### EXERCISE DATA
---

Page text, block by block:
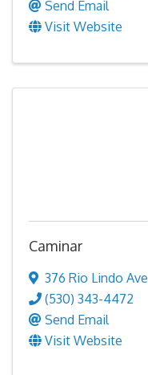
Send Email
Visit Website
Caminar
376 Rio Lindo Ave
(530) 343-4472
Send Email
Visit Website
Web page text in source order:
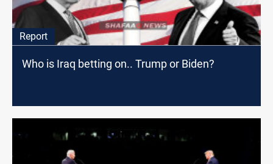
Report
Who is Iraq betting on.. Trump or Biden?
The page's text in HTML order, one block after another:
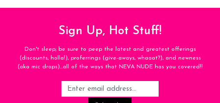
Sign Up, Hot Stuff!
Don't sleep; be sure to peep the latest and greatest offerings
(discounts, holla!), proferrings (give-aways, whaaat?), and newness
(aka mic drops)...all of the ways that NEVA NUDE has you covered!!
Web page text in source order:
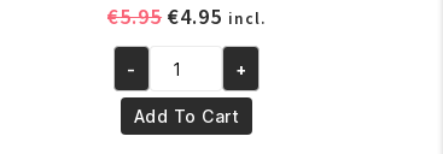
€5.95 Original
was:
€5.95.
€4.95 Current
price
is:
€4.95.
incl.
A3
Lemon
Cream
- +
Add To Cart
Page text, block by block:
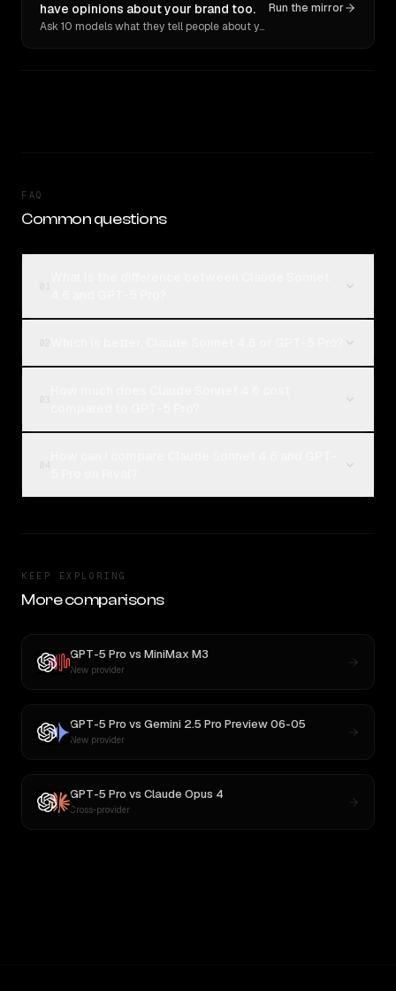
have opinions about your brand too.
Ask 10 models what they tell people about you. Verbatim receipts.
Run the mirror
FAQ
Common questions
KEEP EXPLORING
More comparisons
GPT-5 Pro vs MiniMax M3
New provider
GPT-5 Pro vs Gemini 2.5 Pro Preview 06-05
New provider
GPT-5 Pro vs Claude Opus 4
Cross-provider
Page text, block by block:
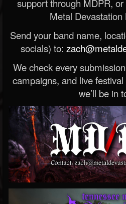
support through MDPR,
Metal
Send your band name,
socials) to:
We check every
campaigns, and live
we’ll be in
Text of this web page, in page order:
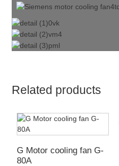
Related products
G Motor cooling fan G-
80A
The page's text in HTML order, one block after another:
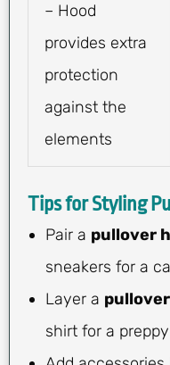
– Hood
provides extra
protection
against the
elements
Tips for Styling
Pair a pullover
sneakers for a
Layer a
shirt for a
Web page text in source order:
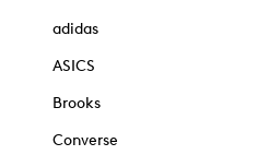
adidas
ASICS
Brooks
Converse
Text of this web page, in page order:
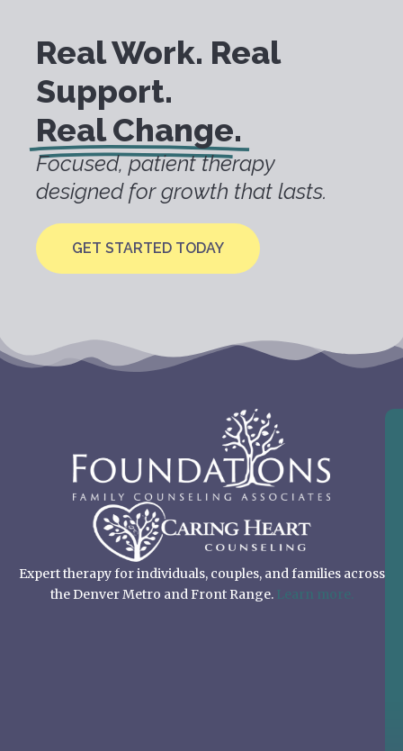
Real Work. Real
Support.
Real Change.
Focused, patient therapy
designed for growth that lasts.
GET STARTED TODAY
Expert therapy for individuals, couples, and families across
the Denver Metro and Front Range. Learn more.
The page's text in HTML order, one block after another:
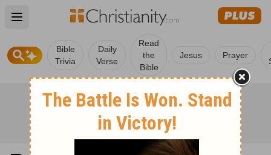
Open main menu
Bible
Trivia
Daily
Verse
Read
the
Bible
Jesus Prayer
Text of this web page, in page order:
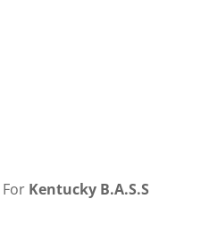
For Kentucky B.A.S.S
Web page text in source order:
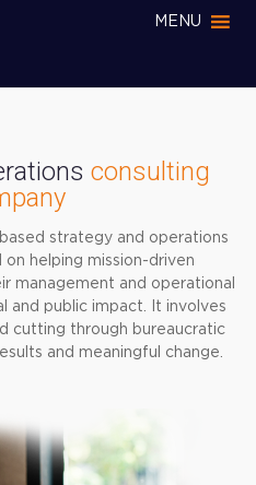
MENU
consulting
based strategy and operations
helping mission-driven
management and operational
and public impact. It involves
cutting through bureaucratic
and meaningful change.
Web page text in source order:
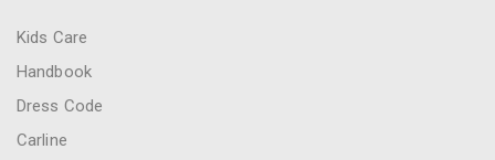
Kids Care
Handbook
Dress Code
Carline
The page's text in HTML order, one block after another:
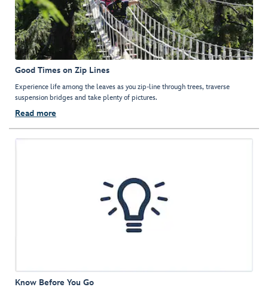
Good Times on Zip Lines
Experience life among the leaves as you zip-line through trees, traverse
suspension bridges and take plenty of pictures.
Read more
Know Before You Go
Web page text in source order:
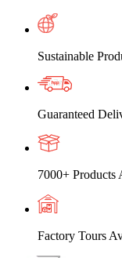
Sustainable
Guaranteed
7000+ Products
Factory Tours
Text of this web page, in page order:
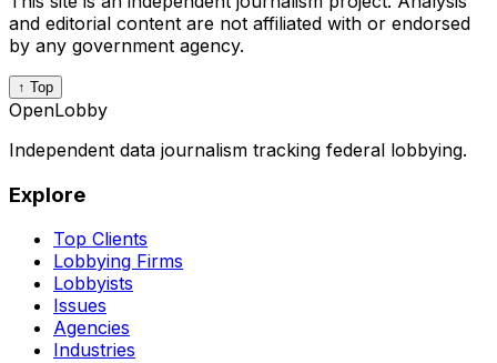
and editorial content are not affiliated with or endorsed
by any government agency.
↑ Top
OpenLobby
Independent data journalism tracking federal lobbying.
Explore
Top Clients
Lobbying Firms
Lobbyists
Issues
Agencies
Industries

---

### THE TASK
Give every record back exactly as it reads, with no images.

### ANSWER FOR THIS EXERCISE
Page text, block by block:
Send Email
Visit Website
Caminar
376 Rio Lindo Ave
(530) 343-4472
Send Email
Visit Website
Web page text in source order:
Report
Who is Iraq betting on.. Trump or Biden?
The page's text in HTML order, one block after another:
Sign Up, Hot Stuff!
Don't sleep; be sure to peep the latest and greatest offerings
(discounts, holla!), proferrings (give-aways, whaaat?), and newness
(aka mic drops)...all of the ways that NEVA NUDE has you covered!!
Web page text in source order:
€5.95 Original
was:
€5.95.
€4.95 Current
price
is:
€4.95.
incl.
A3
Lemon
Cream
- +
Add To Cart
Page text, block by block:
have opinions about your brand too.
Ask 10 models what they tell people about you. Verbatim receipts.
Run the mirror
FAQ
Common questions
KEEP EXPLORING
More comparisons
GPT-5 Pro vs MiniMax M3
New provider
GPT-5 Pro vs Gemini 2.5 Pro Preview 06-05
New provider
GPT-5 Pro vs Claude Opus 4
Cross-provider
Page text, block by block:
support through MDPR,
Metal
Send your band name,
socials) to:
We check every
campaigns, and live
we’ll be in
Text of this web page, in page order:
Related products
G Motor cooling fan G-
80A
The page's text in HTML order, one block after another:
– Hood
provides extra
protection
against the
elements
Tips for Styling
Pair a pullover
sneakers for a
Layer a
shirt for a
Web page text in source order:
adidas
ASICS
Brooks
Converse
Text of this web page, in page order:
Real Work. Real
Support.
Real Change.
Focused, patient therapy
designed for growth that lasts.
GET STARTED TODAY
Expert therapy for individuals, couples, and families across
the Denver Metro and Front Range. Learn more.
The page's text in HTML order, one block after another:
Open main menu
Bible
Trivia
Daily
Verse
Read
the
Bible
Jesus Prayer
Text of this web page, in page order:
For Kentucky B.A.S.S
Web page text in source order:
MENU
consulting
based strategy and operations
helping mission-driven
management and operational
and public impact. It involves
cutting through bureaucratic
and meaningful change.
Web page text in source order:
Kids Care
Handbook
Dress Code
Carline
The page's text in HTML order, one block after another:
Good Times on Zip Lines
Experience life among the leaves as you zip-line through trees, traverse
suspension bridges and take plenty of pictures.
Read more
Know Before You Go
Web page text in source order:
Sustainable
Guaranteed
7000+ Products
Factory Tours
Text of this web page, in page order:
and editorial content are not affiliated with or endorsed
by any government agency.
↑ Top
OpenLobby
Independent data journalism tracking federal lobbying.
Explore
Top Clients
Lobbying Firms
Lobbyists
Issues
Agencies
Industries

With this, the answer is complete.